# Audison Voce Av 5.1k running 3 ways?



## rob3980 (Jun 11, 2010)

I'm wondering if it is possible how would one run hertz hsk 163 3 ways off of an audison voce av5.1k. A bit ten is being used as well as a jl tw5 for the sub.


----------



## jowens500 (Sep 5, 2008)

Use the passive's for the mid/tweet and run the midbass active.


----------



## rob3980 (Jun 11, 2010)

So run the crossover, mid, and tweet off the b channel of the amp which is 140 watts then run the midbass w no crossover off the a channel which is 75 watts?


----------



## jowens500 (Sep 5, 2008)

I'd run it the other way. Mid/tweet channel 1/2 and the midbass off 3/4.


----------



## jowens500 (Sep 5, 2008)

The Bit10 will do the midbass crossover points.


----------



## rob3980 (Jun 11, 2010)

The a channels are 75 watts and the b channels are 140watts what one would I hook to the midbass a or b ? Basically what ones need more power?


----------



## rob3980 (Jun 11, 2010)

Would it be easier or any benefit to just go with a jl hd900/5 instead ?


----------



## james2266 (Sep 24, 2009)

The Voce 5.1k is the newer version of my LRx 5.1k and I can say this amp beats the JL HD in alot of ways. The big one is the sub channel. WAY more power and that is good to have for pretty much any sub. More is always merrier. As for config, it was hit on earlier. A channel (60 watts) for the midrange/tweet and B channels (160 watt) for the midbass. The A channels used to be A class biased and I think this new version is the same. That is gold for tweeters especially and nice for midrange too. As for me, I found the B channels a little lacking and am actually running 2 amps and everything active now. 50 w to tweets, 160 w to midranges, 340 w to midbass and the 1150 w to my sub. I like power I guess


----------



## rob3980 (Jun 11, 2010)

Damn I guess so. I have my mind set on the one amp trying to save trunk space that's why I'm also going w the flat sub. I know the voce is way bigger then the hd but if it sounds much better I'd give up space for the bigger amp. 

Now to decide on 3 way hsk or 3 way voce ?


----------



## sirbOOm (Jan 24, 2013)

Are you sure the 5.1k is the right amplifier for you? It's meant for 2-way active front and subwoofer systems, not 3-way systems. If you're going to run a processor, I'd recommend looking at other options such as a 6-channel + subwoofer amplifier or a 4-channel plus 3-channel amplifier and so forth (you get the point) so you can get to 3-way active.

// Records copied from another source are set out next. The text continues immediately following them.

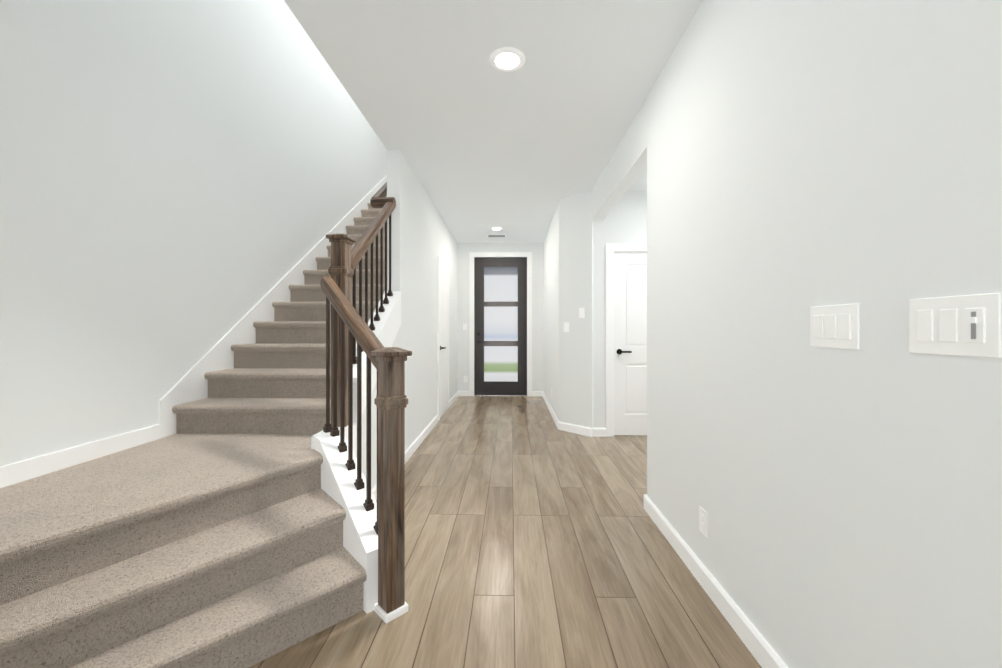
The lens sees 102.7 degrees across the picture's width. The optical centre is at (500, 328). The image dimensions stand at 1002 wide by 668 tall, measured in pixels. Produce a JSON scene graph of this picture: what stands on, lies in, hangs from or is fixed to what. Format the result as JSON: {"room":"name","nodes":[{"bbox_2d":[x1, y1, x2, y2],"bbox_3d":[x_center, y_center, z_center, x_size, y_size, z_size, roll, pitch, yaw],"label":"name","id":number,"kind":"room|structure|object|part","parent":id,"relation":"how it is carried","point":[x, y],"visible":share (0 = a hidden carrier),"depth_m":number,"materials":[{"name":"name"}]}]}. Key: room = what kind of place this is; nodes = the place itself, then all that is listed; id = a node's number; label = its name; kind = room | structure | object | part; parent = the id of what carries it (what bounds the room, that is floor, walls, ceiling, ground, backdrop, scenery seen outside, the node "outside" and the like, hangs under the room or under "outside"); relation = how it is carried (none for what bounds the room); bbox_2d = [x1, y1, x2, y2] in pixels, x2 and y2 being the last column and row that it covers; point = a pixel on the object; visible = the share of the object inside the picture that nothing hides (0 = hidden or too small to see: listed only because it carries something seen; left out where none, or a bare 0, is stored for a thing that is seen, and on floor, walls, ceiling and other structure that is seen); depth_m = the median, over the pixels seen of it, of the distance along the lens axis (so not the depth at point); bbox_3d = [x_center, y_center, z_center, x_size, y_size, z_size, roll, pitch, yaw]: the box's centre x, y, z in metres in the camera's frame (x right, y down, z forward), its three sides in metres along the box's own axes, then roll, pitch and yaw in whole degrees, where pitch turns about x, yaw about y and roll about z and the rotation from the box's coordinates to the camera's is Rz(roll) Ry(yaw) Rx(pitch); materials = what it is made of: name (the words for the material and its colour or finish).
{"room":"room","nodes":[
{"label":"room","id":0,"kind":"room"},
{"bbox_2d":[0,0,386,466],"bbox_3d":[-2.036,-1.520,4.293,0.120,5.400,7.520,0,0,1],"label":"wall","id":1,"kind":"structure","parent":0,"point":[186,186],"depth_m":2.27,"materials":[{"name":"white paint"}]},
{"bbox_2d":[353,150,457,489],"bbox_3d":[-0.879,-0.170,4.765,0.110,2.700,4.635,0,0,1],"label":"wall","id":2,"kind":"structure","parent":0,"point":[422,238],"depth_m":4.00,"materials":[{"name":"white paint"}]},
{"bbox_2d":[353,291,400,382],"bbox_3d":[-0.925,0.004,2.922,0.134,0.648,0.949,0,0,1],"label":"trim","id":3,"kind":"structure","parent":2,"relation":"on","point":[384,316],"depth_m":3.00,"materials":[{"name":"white wood"}]},
{"bbox_2d":[362,296,400,413],"bbox_3d":[-0.864,0.144,2.920,0.012,0.868,0.949,0,0,1],"label":"trim","id":4,"kind":"structure","parent":2,"relation":"attached to","point":[389,333],"depth_m":3.02,"materials":[{"name":"white wood"}]},
{"bbox_2d":[371,415,437,499],"bbox_3d":[-0.840,1.133,3.757,0.017,0.092,2.625,0,0,1],"label":"baseboard","id":5,"kind":"structure","parent":2,"relation":"attached to","point":[416,443],"depth_m":3.97,"materials":[{"name":"white"}]},
{"bbox_2d":[437,256,439,420],"bbox_3d":[-0.804,0.123,5.178,0.018,2.115,0.085,0,0,1],"label":"door frame","id":6,"kind":"structure","parent":2,"relation":"attached to","point":[438,336],"depth_m":5.14,"materials":[{"name":"white wood"}]},
{"bbox_2d":[440,258,447,270],"bbox_3d":[-0.795,-0.891,5.571,0.018,0.085,0.700,0,0,1],"label":"door frame","id":7,"kind":"structure","parent":2,"relation":"attached to","point":[443,264],"depth_m":5.49,"materials":[{"name":"white"}]},
{"bbox_2d":[440,265,447,417],"bbox_3d":[-0.770,0.162,5.569,0.064,2.022,0.700,0,0,1],"label":"closet door","id":8,"kind":"structure","parent":2,"relation":"in","point":[443,340],"depth_m":5.54,"materials":[{"name":"white wood"}]},
{"bbox_2d":[448,266,448,408],"bbox_3d":[-0.785,0.124,5.962,0.018,2.115,0.085,0,0,1],"label":"door frame","id":9,"kind":"structure","parent":2,"relation":"attached to","point":[448,337],"depth_m":5.93,"materials":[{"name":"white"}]},
{"bbox_2d":[449,391,457,407],"bbox_3d":[-0.771,1.137,6.548,0.017,0.092,1.060,0,0,1],"label":"baseboard","id":10,"kind":"structure","parent":2,"relation":"attached to","point":[453,399],"depth_m":6.45,"materials":[{"name":"white"}]},
{"bbox_2d":[284,0,701,242],"bbox_3d":[1.177,-1.673,2.372,4.340,0.300,11.200,0,0,1],"label":"ceiling","id":11,"kind":"structure","parent":0,"point":[464,126],"depth_m":2.52,"materials":[{"name":"white paint"}]},
{"bbox_2d":[490,227,502,229],"bbox_3d":[-0.066,-1.512,6.044,0.196,0.011,0.196,0,0,1],"label":"recessed light","id":12,"kind":"object","parent":11,"relation":"in","point":[496,228],"visible":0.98,"depth_m":6.04,"materials":[{"name":"white plastic"}]},
{"bbox_2d":[487,234,505,236],"bbox_3d":[-0.070,-1.512,6.504,0.300,0.010,0.160,0,0,1],"label":"ceiling vent","id":13,"kind":"object","parent":11,"relation":"in","point":[496,235],"visible":1,"depth_m":6.46,"materials":[{"name":"white metal"}]},
{"bbox_2d":[489,47,524,71],"bbox_3d":[0.036,-1.517,2.265,0.204,0.011,0.204,0,0,1],"label":"recessed light","id":14,"kind":"object","parent":11,"relation":"in","point":[507,59],"visible":1,"depth_m":2.26,"materials":[{"name":"white plastic"}]},
{"bbox_2d":[458,243,542,390],"bbox_3d":[-0.070,-0.167,7.123,1.630,2.700,0.120,0,0,1],"label":"wall","id":15,"kind":"structure","parent":0,"point":[536,249],"depth_m":7.06,"materials":[{"name":"white paint"}]},
{"bbox_2d":[458,391,468,395],"bbox_3d":[-0.664,1.137,7.067,0.205,0.092,0.017,0,0,1],"label":"baseboard","id":16,"kind":"structure","parent":15,"relation":"attached to","point":[463,393],"depth_m":7.06,"materials":[{"name":"white"}]},
{"bbox_2d":[463,376,467,381],"bbox_3d":[-0.626,0.883,7.070,0.072,0.115,0.008,0,0,1],"label":"outlet","id":17,"kind":"object","parent":15,"relation":"attached to","point":[465,378],"visible":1,"depth_m":7.07,"materials":[{"name":"white plastic"}]},
{"bbox_2d":[469,252,531,395],"bbox_3d":[-0.005,-0.084,7.112,1.100,2.535,0.138,0,0,1],"label":"door frame","id":18,"kind":"structure","parent":15,"relation":"attached to","point":[529,323],"depth_m":7.05,"materials":[{"name":"white wood"}]},
{"bbox_3d":[-0.007,-1.309,7.054,0.930,0.085,0.018,0,0,1],"label":"front door casing trim","id":19,"kind":"part","parent":18,"relation":"part of","materials":[{"name":"white wood"}]},
{"bbox_3d":[-0.005,-1.265,7.123,0.930,0.003,0.119,0,0,1],"label":"front door jamb","id":20,"kind":"part","parent":18,"relation":"part of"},
{"bbox_2d":[475,258,526,395],"bbox_3d":[-0.004,-0.043,7.098,0.925,2.440,0.105,0,0,1],"label":"front door","id":21,"kind":"structure","parent":15,"relation":"in","point":[500,326],"depth_m":7.12,"materials":[{"name":"grey"}]},
{"bbox_3d":[-0.002,0.619,7.127,0.597,0.626,0.008,0,0,1],"label":"glass","id":22,"kind":"part","parent":21,"relation":"part of","materials":[{"name":"clear glass"}]},
{"bbox_3d":[-0.002,-0.093,7.128,0.597,0.611,0.008,0,0,1],"label":"glass","id":23,"kind":"part","parent":21,"relation":"part of","materials":[{"name":"clear glass"}]},
{"bbox_3d":[-0.002,-0.794,7.129,0.597,0.614,0.008,0,0,1],"label":"glass","id":24,"kind":"part","parent":21,"relation":"part of","materials":[{"name":"clear glass"}]},
{"bbox_2d":[532,391,542,396],"bbox_3d":[0.646,1.137,7.035,0.195,0.092,0.017,0,0,1],"label":"baseboard","id":25,"kind":"structure","parent":15,"relation":"attached to","point":[536,393],"depth_m":7.03,"materials":[{"name":"white wood"}]},
{"bbox_2d":[249,395,761,667],"bbox_3d":[0.547,1.207,2.384,5.600,0.060,11.200,0,0,1],"label":"floor","id":26,"kind":"structure","parent":0,"point":[535,537],"depth_m":1.97,"materials":[{"name":"brown wood"}]},
{"bbox_2d":[0,175,411,667],"bbox_3d":[-1.141,-1.124,4.265,1.670,4.607,7.270,0,0,1],"label":"staircase","id":27,"kind":"structure","parent":26,"relation":"on","point":[228,511],"depth_m":1.66,"materials":[{"name":"carpet"}]},
{"bbox_3d":[-1.969,-1.264,4.277,0.014,4.287,7.247,0,0,1],"label":"skirt trim","id":28,"kind":"part","parent":27,"relation":"part of","materials":[{"name":"white wood"}]},
{"bbox_3d":[-0.735,-0.050,1.987,0.560,0.495,0.585,0,0,1],"label":"rail","id":29,"kind":"part","parent":27,"relation":"part of","materials":[{"name":"brown wood"}]},
{"bbox_3d":[-0.930,-0.716,2.909,0.070,0.763,0.920,0,0,1],"label":"rail","id":30,"kind":"part","parent":27,"relation":"part of","materials":[{"name":"brown wood"}]},
{"bbox_2d":[543,202,558,419],"bbox_3d":[0.776,-0.168,5.936,0.120,2.700,2.450,0,0,1],"label":"wall","id":31,"kind":"structure","parent":0,"point":[551,310],"depth_m":5.62,"materials":[{"name":"white paint"}]},
{"bbox_2d":[542,391,558,428],"bbox_3d":[0.706,1.136,5.876,0.017,0.092,2.330,0,0,1],"label":"baseboard","id":32,"kind":"structure","parent":31,"relation":"attached to","point":[554,416],"depth_m":5.56,"materials":[{"name":"white"}]},
{"bbox_2d":[559,191,592,435],"bbox_3d":[0.903,-0.170,4.613,0.170,2.700,0.448,0,0,-44],"label":"wall","id":33,"kind":"structure","parent":0,"point":[575,295],"depth_m":4.54,"materials":[{"name":"white paint"}]},
{"bbox_2d":[564,322,568,331],"bbox_3d":[0.755,-0.020,4.634,0.009,0.114,0.072,0,0,-44],"label":"light switch","id":34,"kind":"object","parent":33,"relation":"attached to","point":[566,326],"visible":1,"depth_m":4.63,"materials":[{"name":"white plastic"}]},
{"bbox_2d":[558,422,591,436],"bbox_3d":[0.835,1.134,4.547,0.017,0.092,0.446,0,0,-44],"label":"baseboard","id":35,"kind":"structure","parent":33,"relation":"attached to","point":[576,429],"depth_m":4.53,"materials":[{"name":"white"}]},
{"bbox_2d":[579,308,584,317],"bbox_3d":[0.903,-0.180,4.484,0.009,0.114,0.072,0,0,-44],"label":"light switch","id":36,"kind":"object","parent":33,"relation":"attached to","point":[581,312],"visible":1,"depth_m":4.48,"materials":[{"name":"white plastic"}]},
{"bbox_2d":[593,191,646,427],"bbox_3d":[1.524,-0.170,4.462,1.050,2.700,0.120,0,0,1],"label":"wall","id":37,"kind":"structure","parent":0,"point":[602,233],"depth_m":4.41,"materials":[{"name":"white paint"}]},
{"bbox_2d":[593,428,605,436],"bbox_3d":[1.078,1.134,4.403,0.141,0.092,0.017,0,0,1],"label":"baseboard","id":38,"kind":"structure","parent":37,"relation":"attached to","point":[599,432],"depth_m":4.39,"materials":[{"name":"white wood"}]},
{"bbox_2d":[606,244,646,436],"bbox_3d":[1.599,0.122,4.391,0.898,2.115,0.018,0,0,1],"label":"door frame","id":39,"kind":"structure","parent":37,"relation":"attached to","point":[609,340],"depth_m":4.39,"materials":[{"name":"white wood"}]},
{"bbox_3d":[1.641,-0.893,4.391,0.813,0.085,0.018,0,0,1],"label":"side door casing trim","id":40,"kind":"part","parent":39,"relation":"part of","materials":[{"name":"white wood"}]},
{"bbox_2d":[592,0,1001,667],"bbox_3d":[0.963,-0.175,0.585,0.120,2.700,7.620,0,0,1],"label":"wall","id":41,"kind":"structure","parent":0,"point":[803,156],"depth_m":1.12,"materials":[{"name":"white paint"}]},
{"bbox_2d":[699,506,706,537],"bbox_3d":[0.929,0.887,1.845,0.008,0.115,0.072,0,0,1],"label":"electrical outlet","id":42,"kind":"object","parent":41,"relation":"attached to","point":[702,521],"visible":1,"depth_m":1.84,"materials":[{"name":"white plastic"}]},
{"bbox_2d":[644,495,787,667],"bbox_3d":[0.872,1.128,-0.296,0.017,0.092,5.857,0,0,1],"label":"baseboard","id":43,"kind":"structure","parent":41,"relation":"attached to","point":[760,648],"depth_m":1.67,"materials":[{"name":"white wood"}]},
{"bbox_2d":[810,303,859,349],"bbox_3d":[0.910,-0.006,1.101,0.009,0.118,0.165,0,0,1],"label":"switch plate","id":44,"kind":"object","parent":41,"relation":"attached to","point":[834,326],"visible":1,"depth_m":1.09,"materials":[{"name":"white plastic"}]},
{"bbox_2d":[909,293,1001,357],"bbox_3d":[0.900,-0.007,0.806,0.014,0.118,0.165,0,0,1],"label":"switch plate","id":45,"kind":"object","parent":41,"relation":"attached to","point":[966,325],"visible":1,"depth_m":0.79,"materials":[{"name":"white plastic"}]},
{"bbox_3d":[2.724,-0.170,4.432,1.350,2.700,0.120,0,0,1],"label":"wall","id":46,"kind":"structure","parent":0,"visible":0},
{"bbox_2d":[614,252,646,434],"bbox_3d":[1.641,0.163,4.399,0.805,2.018,0.093,0,0,1],"label":"door","id":47,"kind":"structure","parent":46,"relation":"in","point":[630,343],"depth_m":4.42,"materials":[{"name":"white wood"}]},
{"bbox_3d":[1.349,0.250,4.389,0.150,0.060,0.058,0,0,1],"label":"handle","id":48,"kind":"part","parent":47,"relation":"part of","materials":[{"name":"black metal"}]}
]}

Clearly you have a space constraint so I'd ask you to consider the new Kenwood amplifiers - they're tiny, they sound great (sure, not Audison great... but great), and you could get a full 3-way active + sub setup with good power.

If I remember, I'll ask the Audison rep if you can run the A-channels at anything other than 4-ohms. I'm not sure that channel is meant to be split and 75 watts split between a tweeter and a midrange, in my eyes, isn't enough juice (for the midrange, mostly) in comparison to how much the midbass would be getting. I've seen this done on Kenwood and JL 5-channel amplifiers and it works, though. (I might do it myself with my Kenwood 5-channel just to see how it works out in my truck.) You need to have the tweeter and midrange very close to each other for the best imaging potential, though).


----------



## sirbOOm (Jan 24, 2013)

We have the HSK 3-ways and the Voce 3-ways demo'd in the shop. Take a trip down to Atlanta! I like both of them, to be honest. I don't remember which I like better so I'll try to remember to re-demo them and come back with a conclusion on that front. But don't forget about Hybrid Audio, Audible Physics, Morel, and self-made combinations. Find Robb with the WRX on this forum, his 3-way combination is my absolute favorite sounding.


----------



## james2266 (Sep 24, 2009)

sirbOOm said:


> We have the HSK 3-ways and the Voce 3-ways demo'd in the shop. Take a trip down to Atlanta! I like both of them, to be honest. I don't remember which I like better so I'll try to remember to re-demo them and come back with a conclusion on that front. But don't forget about Hybrid Audio, Audible Physics, Morel, and self-made combinations. Find Robb with the WRX on this forum, his 3-way combination is my absolute favorite sounding.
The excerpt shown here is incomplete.